EXERCISE GOAL ::
Return the lines below that contain "dots".

DATA TO USE ::
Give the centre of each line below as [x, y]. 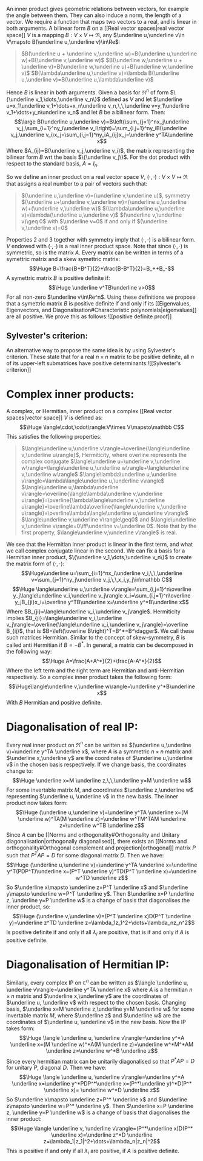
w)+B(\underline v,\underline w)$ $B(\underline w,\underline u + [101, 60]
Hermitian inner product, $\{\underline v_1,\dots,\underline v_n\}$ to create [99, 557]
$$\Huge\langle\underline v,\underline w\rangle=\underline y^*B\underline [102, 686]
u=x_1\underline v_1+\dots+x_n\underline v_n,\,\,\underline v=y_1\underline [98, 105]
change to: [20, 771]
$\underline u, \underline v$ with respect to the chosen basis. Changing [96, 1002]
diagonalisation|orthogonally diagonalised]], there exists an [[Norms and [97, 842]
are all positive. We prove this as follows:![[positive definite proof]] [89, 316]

* * *

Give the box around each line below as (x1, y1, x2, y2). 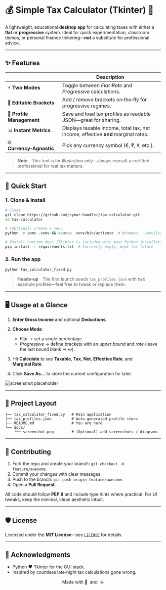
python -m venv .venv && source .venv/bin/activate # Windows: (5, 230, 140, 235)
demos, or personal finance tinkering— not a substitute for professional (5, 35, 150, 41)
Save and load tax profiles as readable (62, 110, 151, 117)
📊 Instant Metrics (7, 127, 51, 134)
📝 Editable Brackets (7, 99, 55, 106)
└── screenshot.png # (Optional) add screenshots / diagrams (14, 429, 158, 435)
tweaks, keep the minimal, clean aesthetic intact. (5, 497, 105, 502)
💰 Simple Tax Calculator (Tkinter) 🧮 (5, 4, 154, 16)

ANSWER SPACE ::
Hermitian inner product, $\{\underline v_1,\dots,\underline v_n\}$ to create [99, 557]
u=x_1\underline v_1+\dots+x_n\underline v_n,\,\,\underline v=y_1\underline [98, 105]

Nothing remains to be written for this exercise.